If the target is an associative array (a JSON object) and the key is already known, some operations can modify or remove the value without first reading the metadata:

{"op":"replace", "path":"/keywords/magazine", "value":"stream_only"}

If magazine is not in the keywords list, then MD Write will return a “no changes” error, which the caller is safe to ignore.

There are other situations where a blind write is possible. Some of IA’s JSON Patch extensions (detailed below) may help.

Callers should analyze the operation(s) they wish to perform to determine if they can be done without an initial read.

Document versioning#

An application can store a document version number in its JSON file and use the test operator to ensure consistency.

For example, the JSON might look like this (whitespace added for readability):

{
  "version":0,
  "data": [ "fee", "fo", "fum" ]
}

Rather than managing a lock or having to submit a large value for one or more test operators, the caller can use the version number to guarantee consistency:

[
  {"op":"test",     "path":"/version",  "value":0},
  {"op":"add",      "path":"/data/1",   "value":"fi"},
  {"op":"replace",  "path":"/version",  "value":1}
]

This results in the following steps:

  1. The version number is checked with test,

  2. the new data is inserted in the array at the proper location,

  3. and finally the version number is incremented.

If test fails, the caller should re-read the JSON and try again.

For this to work, all code writing to the document will need to update the version number.

The advantage of this approach over the general-purpose test case (above) is that it’s easier to add this test to an auto-generated patch from a diff library. The caller:

  1. reads the JSON document,

  2. saves the version number of the document in a temporary variable,

  3. increments the version number and makes the other changes to the document,

  4. and produces a diff.

The version number test is easy to prepend to the final patch, and the diff library will supply the replace operation to update the version number.

JSON Patch extensions#

To make it easier to produce good patches that don’t cause data loss, IA offers two extensions to the JSON Patch specification.

Please be aware of the differences between a JSON array (an ordered list of values indexed by offset) and a JSON object (a collection of key-value pairs indexed by key, with no guarantees of ordering).

remove-first#

The remove-first operator will remove the first matching value in an array. (It does not operate on a JSON object, as objects lack a notion of ordering).
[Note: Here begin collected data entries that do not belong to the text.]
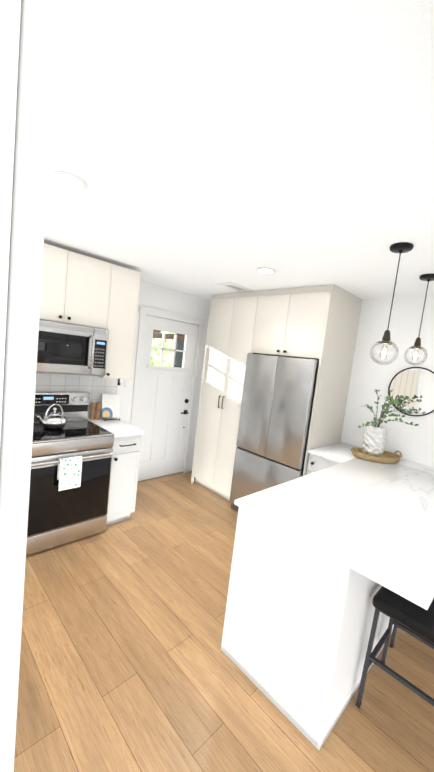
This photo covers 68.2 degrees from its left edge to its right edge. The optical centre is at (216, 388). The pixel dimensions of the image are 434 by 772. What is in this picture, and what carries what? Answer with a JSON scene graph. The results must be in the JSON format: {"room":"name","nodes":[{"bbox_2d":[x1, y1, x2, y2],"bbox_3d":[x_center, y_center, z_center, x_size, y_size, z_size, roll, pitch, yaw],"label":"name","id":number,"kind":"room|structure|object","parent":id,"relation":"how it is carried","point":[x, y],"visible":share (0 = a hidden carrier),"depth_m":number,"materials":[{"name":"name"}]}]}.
{"room":"kitchen","nodes":[
{"label":"kitchen","id":0,"kind":"room"},
{"bbox_2d":[115,379,122,418],"bbox_3d":[-1.981,-0.040,2.764,2.380,2.440,0.295,1,8,-45],"label":"wall","id":1,"kind":"structure","parent":0,"point":[119,389],"depth_m":3.48,"materials":[{"name":"paint"}]},
{"bbox_2d":[35,373,117,417],"bbox_3d":[-1.840,-0.153,2.663,2.194,0.884,0.008,1,8,-45],"label":"tile backsplash","id":2,"kind":"structure","parent":1,"relation":"attached to","point":[96,387],"depth_m":3.17,"materials":[{"name":"white tile"}]},
{"bbox_2d":[39,243,114,330],"bbox_3d":[-1.355,-0.865,2.754,0.762,0.584,0.320,1,8,-45],"label":"upper cabinet","id":3,"kind":"object","parent":1,"relation":"attached to","point":[80,289],"depth_m":2.70,"materials":[{"name":"white wood"}]},
{"bbox_2d":[36,320,108,375],"bbox_3d":[-1.376,-0.353,2.768,0.754,0.424,0.420,1,8,-45],"label":"over-the-range microwave","id":4,"kind":"object","parent":3,"relation":"attached to","point":[67,349],"visible":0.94,"depth_m":2.70,"materials":[{"name":"silver metal"}]},
{"bbox_2d":[97,265,140,378],"bbox_3d":[-1.011,-0.636,3.142,0.306,1.038,0.320,1,8,-45],"label":"upper cabinet","id":5,"kind":"object","parent":1,"relation":"attached to","point":[125,289],"depth_m":3.04,"materials":[{"name":"white wood"}]},
{"bbox_2d":[120,280,209,470],"bbox_3d":[-0.559,-0.033,4.306,1.810,2.440,0.140,1,8,-45],"label":"wall","id":6,"kind":"structure","parent":0,"point":[161,297],"depth_m":3.96,"materials":[{"name":"paint"}]},
{"bbox_2d":[122,379,126,386],"bbox_3d":[-1.065,-0.077,3.688,0.072,0.116,0.014,1,8,-45],"label":"switch plate","id":7,"kind":"object","parent":6,"relation":"attached to","point":[124,382],"visible":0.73,"depth_m":3.70,"materials":[{"name":"white plastic"}]},
{"bbox_2d":[130,305,204,482],"bbox_3d":[-0.693,0.103,4.188,1.006,2.166,0.162,1,8,-45],"label":"door frame","id":8,"kind":"structure","parent":6,"relation":"attached to","point":[144,311],"depth_m":4.09,"materials":[{"name":"white wood"}]},
{"bbox_2d":[136,315,197,480],"bbox_3d":[-0.663,0.150,4.151,0.839,2.058,0.102,1,8,-45],"label":"door","id":9,"kind":"structure","parent":8,"relation":"attached to","point":[163,405],"depth_m":4.16,"materials":[{"name":"white wood"}]},
{"bbox_2d":[14,471,433,771],"bbox_3d":[0.805,1.754,0.975,8.700,0.120,7.380,1,8,-45],"label":"floor","id":10,"kind":"structure","parent":0,"point":[127,664],"depth_m":1.69,"materials":[{"name":"brown wood"}]},
{"bbox_2d":[0,0,57,771],"bbox_3d":[-0.682,0.351,0.378,0.632,2.438,0.866,1,8,-45],"label":"wall","id":11,"kind":"structure","parent":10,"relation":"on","point":[27,38],"depth_m":0.22,"materials":[{"name":"white paint"}]},
{"bbox_2d":[26,391,114,555],"bbox_3d":[-1.398,0.659,2.761,0.757,1.190,0.706,1,8,-45],"label":"range","id":12,"kind":"object","parent":10,"relation":"on","point":[56,517],"visible":0.69,"depth_m":2.64,"materials":[{"name":"silver metal"}]},
{"bbox_2d":[37,404,66,429],"bbox_3d":[-1.408,0.230,2.723,0.245,0.212,0.195,1,8,-45],"label":"teapot","id":13,"kind":"object","parent":12,"relation":"on","point":[54,420],"visible":1,"depth_m":2.68,"materials":[{"name":"silver metal"}]},
{"bbox_2d":[57,456,81,490],"bbox_3d":[-1.156,0.657,2.515,0.167,0.249,0.044,1,8,-45],"label":"tea towel","id":14,"kind":"object","parent":12,"relation":"hanging from","point":[69,472],"visible":0.94,"depth_m":2.50,"materials":[{"name":"white fabric"}]},
{"bbox_2d":[106,437,141,525],"bbox_3d":[-1.076,0.813,3.190,0.293,0.873,0.611,1,8,-45],"label":"base cabinet","id":15,"kind":"object","parent":10,"relation":"on","point":[126,447],"depth_m":2.98,"materials":[{"name":"white wood"}]},
{"bbox_2d":[88,417,143,436],"bbox_3d":[-1.016,0.361,3.139,0.300,0.040,0.635,1,8,-45],"label":"countertop","id":16,"kind":"structure","parent":15,"relation":"on","point":[119,428],"depth_m":3.02,"materials":[{"name":"white stone"}]},
{"bbox_2d":[90,402,95,419],"bbox_3d":[-1.244,0.217,3.222,0.054,0.174,0.054,1,8,-45],"label":"pepper grinder","id":17,"kind":"object","parent":16,"relation":"on","point":[93,409],"visible":1,"depth_m":3.21,"materials":[{"name":"brown wood"}]},
{"bbox_2d":[95,402,100,419],"bbox_3d":[-1.201,0.220,3.242,0.054,0.174,0.054,1,8,-45],"label":"pepper grinder","id":18,"kind":"object","parent":16,"relation":"on","point":[98,409],"visible":1,"depth_m":3.23,"materials":[{"name":"brown wood"}]},
{"bbox_2d":[100,394,119,420],"bbox_3d":[-1.092,0.185,3.300,0.180,0.255,0.184,2,7,-37],"label":"cookbook","id":19,"kind":"object","parent":16,"relation":"on","point":[110,405],"visible":0.98,"depth_m":3.29,"materials":[{"name":"white paper"}]},
{"bbox_2d":[191,291,258,500],"bbox_3d":[0.295,0.090,4.064,0.687,2.436,0.745,1,8,-45],"label":"tall cabinet","id":20,"kind":"object","parent":10,"relation":"on","point":[228,341],"depth_m":3.81,"materials":[{"name":"white wood"}]},
{"bbox_2d":[229,353,318,511],"bbox_3d":[0.767,0.541,3.517,0.737,1.761,0.799,1,8,-45],"label":"fridge","id":21,"kind":"object","parent":10,"relation":"on","point":[275,414],"visible":0.52,"depth_m":3.21,"materials":[{"name":"silver metal"}]},
{"bbox_2d":[221,506,380,749],"bbox_3d":[0.456,1.125,1.765,0.471,0.888,0.622,1,8,-45],"label":"base cabinet","id":22,"kind":"object","parent":10,"relation":"on","point":[298,621],"depth_m":1.55,"materials":[{"name":"white wood"}]},
{"bbox_2d":[234,458,433,609],"bbox_3d":[1.161,0.700,2.175,2.102,0.026,0.919,1,8,-45],"label":"countertop","id":23,"kind":"structure","parent":22,"relation":"on","point":[375,519],"depth_m":1.70,"materials":[{"name":"white stone"}]},
{"bbox_2d":[351,389,418,463],"bbox_3d":[1.521,0.335,2.882,0.464,0.634,0.472,1,8,-45],"label":"potted plant","id":24,"kind":"object","parent":23,"relation":"on","point":[373,443],"visible":1,"depth_m":2.96,"materials":[{"name":"white ceramic"}]},
{"bbox_2d":[307,450,336,473],"bbox_3d":[1.174,1.067,3.151,0.700,0.888,0.373,1,8,-45],"label":"base cabinet","id":25,"kind":"object","parent":10,"relation":"on","point":[315,462],"depth_m":2.95,"materials":[{"name":"white wood"}]},
{"bbox_2d":[309,442,360,461],"bbox_3d":[1.220,0.611,3.117,0.695,0.026,0.355,1,8,-45],"label":"countertop","id":26,"kind":"structure","parent":25,"relation":"on","point":[342,451],"depth_m":3.02,"materials":[{"name":"white stone"}]},
{"bbox_2d":[370,586,389,665],"bbox_3d":[0.767,1.128,2.082,0.520,0.888,0.594,1,8,-45],"label":"base cabinet","id":27,"kind":"object","parent":10,"relation":"on","point":[383,620],"depth_m":1.88,"materials":[{"name":"white wood"}]},
{"bbox_2d":[389,625,396,647],"bbox_3d":[1.428,1.202,1.953,0.480,0.917,0.446,1,8,-45],"label":"stool","id":28,"kind":"object","parent":10,"relation":"on","point":[391,645],"visible":0.08,"depth_m":2.01,"materials":[{"name":"grey metal"}]},
{"bbox_2d":[355,586,433,707],"bbox_3d":[1.051,1.197,1.573,0.480,0.917,0.446,1,8,-45],"label":"stool","id":29,"kind":"object","parent":10,"relation":"on","point":[410,618],"visible":0.6,"depth_m":1.52,"materials":[{"name":"black leather"},{"name":"grey metal"}]},
{"bbox_2d":[44,0,433,299],"bbox_3d":[1.094,-0.777,0.720,8.700,0.120,7.380,1,8,-45],"label":"ceiling","id":30,"kind":"structure","parent":0,"point":[201,148],"depth_m":1.13,"materials":[{"name":"paint"}]},
{"bbox_2d":[49,171,87,190],"bbox_3d":[-0.716,-1.002,1.552,0.172,0.008,0.172,1,8,-45],"label":"recessed light","id":31,"kind":"object","parent":30,"relation":"in","point":[69,181],"visible":0.98,"depth_m":1.54,"materials":[{"name":"white plastic"}]},
{"bbox_2d":[217,282,253,291],"bbox_3d":[0.200,-1.087,3.433,0.380,0.010,0.200,1,8,-45],"label":"ceiling vent","id":32,"kind":"object","parent":30,"relation":"in","point":[234,286],"visible":1,"depth_m":3.40,"materials":[{"name":"white plastic"}]},
{"bbox_2d":[256,267,275,273],"bbox_3d":[0.410,-0.988,2.684,0.172,0.008,0.172,1,8,-45],"label":"recessed light","id":33,"kind":"object","parent":30,"relation":"in","point":[263,270],"visible":1,"depth_m":2.68,"materials":[{"name":"white plastic"}]},
{"bbox_2d":[370,242,413,364],"bbox_3d":[1.037,-0.489,1.905,0.152,0.696,0.152,1,8,-45],"label":"pendant light","id":34,"kind":"object","parent":30,"relation":"hanging from","point":[401,247],"visible":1,"depth_m":1.91,"materials":[{"name":"clear glass"}]},
{"bbox_2d":[404,274,433,365],"bbox_3d":[1.516,-0.502,2.378,0.152,0.658,0.152,1,8,-45],"label":"pendant light","id":35,"kind":"object","parent":30,"relation":"hanging from","point":[428,278],"visible":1,"depth_m":2.38,"materials":[{"name":"clear glass"}]},
{"bbox_2d":[192,296,433,467],"bbox_3d":[2.374,0.508,2.258,0.510,2.440,6.980,1,8,-45],"label":"wall","id":36,"kind":"structure","parent":0,"point":[409,442],"depth_m":3.14,"materials":[{"name":"paint"}]},
{"bbox_2d":[251,285,361,364],"bbox_3d":[0.936,-0.664,3.427,0.687,0.672,0.815,1,8,-45],"label":"upper cabinet","id":37,"kind":"object","parent":36,"relation":"attached to","point":[321,323],"depth_m":3.13,"materials":[{"name":"white wood"}]},
{"bbox_2d":[388,367,433,416],"bbox_3d":[1.840,0.025,2.980,0.021,0.461,0.461,1,8,-45],"label":"round mirror","id":38,"kind":"object","parent":36,"relation":"attached to","point":[415,385],"visible":0.92,"depth_m":2.98,"materials":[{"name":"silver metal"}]},
{"label":"outside","id":39,"kind":"structure","parent":0,"visible":0},
{"bbox_2d":[150,331,176,366],"bbox_3d":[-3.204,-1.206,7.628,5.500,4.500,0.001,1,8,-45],"label":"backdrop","id":40,"kind":"structure","parent":39,"point":[157,353],"depth_m":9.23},
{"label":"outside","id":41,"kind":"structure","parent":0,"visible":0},
{"bbox_2d":[153,330,184,339],"bbox_3d":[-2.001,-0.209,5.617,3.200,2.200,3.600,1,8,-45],"label":"pergola beam","id":42,"kind":"structure","parent":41,"point":[158,334],"depth_m":5.70,"materials":[{"name":"brown wood"}]}
]}
{"op":"remove-first", "path":"/collection/-", "value":"stream_only"}

Note that the special-use trailing dash (-) in path is required to target the array.

The operation will only change the document if:

  • /collection is an array,

  • and it contains at least one value equal to the specified value.

Only the first matching value in the array is removed.

Note that value may be any JSON data type. The supplied value must be equal to the existing value for the remove to occur. Equality is defined as with the test operator.

If the value is not found, the operation is a no-op and the array is unchanged. This will lead MD Write to report a “no changes” failure (see above).

If the path does not exist, or references a value other than an array, an error will be returned.

remove-all#

The remove-all operator will remove all matching values from an array or a JSON object.

{"op":"remove-all", "path":"/keywords/-", "value":"foo"}

Note that the special-use trailing dash (-) in path is required to target the array or object.

The operation will only change the document if:

  • /collection is an array or JSON object,

  • and it contains at least one value equal to the specified value.

All values equal to value are removed. For JSON objects, the key is removed as well.

Note that value may be any JSON data type. The supplied value must be equal to the existing value for the remove to occur. Equality is defined as with the test operator.

If the value is not found, the operation is a no-op and the array or object is unchanged. This will lead MD Write to report a “no changes” failure (see above).

If the path does not exist, or references a value other than an array or an object, an error will be returned.